Records from a data collection:

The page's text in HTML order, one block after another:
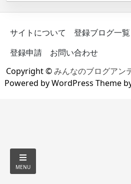
サイトについて 登録ブログ一覧
登録申請
お問い合わせ
Copyright ©みんなのブログアン
Powered by WordPress Theme
MENU
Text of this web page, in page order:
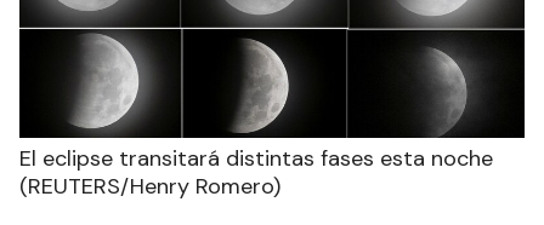
completamente la luz solar.
Esto crea un cono
de sombra sobre la superficie lunar, oscureciendo
solo una pequeña parte de ella. En esta ocasión,
el oscurecimiento afectará aproximadamente el
3,5% del disco lunar visible, según varios expertos
en observación astronómica.
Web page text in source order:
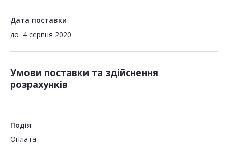
Дата поставки
до 4 серпня 2020
Умови поставки та здійснення
розрахунків
Подія
Оплата

TO DO: The answer must match the entries above line for line, with the pictures dropped.

YOUR RESPONSE:
The page's text in HTML order, one block after another:
サイトについて 登録ブログ一覧
登録申請
お問い合わせ
Copyright ©みんなのブログアン
Powered by WordPress Theme
MENU
Text of this web page, in page order:
completamente la luz solar.
Esto crea un cono
de sombra sobre la superficie lunar, oscureciendo
solo una pequeña parte de ella. En esta ocasión,
el oscurecimiento afectará aproximadamente el
3,5% del disco lunar visible, según varios expertos
en observación astronómica.
Web page text in source order:
Дата поставки
до 4 серпня 2020
Умови поставки та здійснення
розрахунків
Подія
Оплата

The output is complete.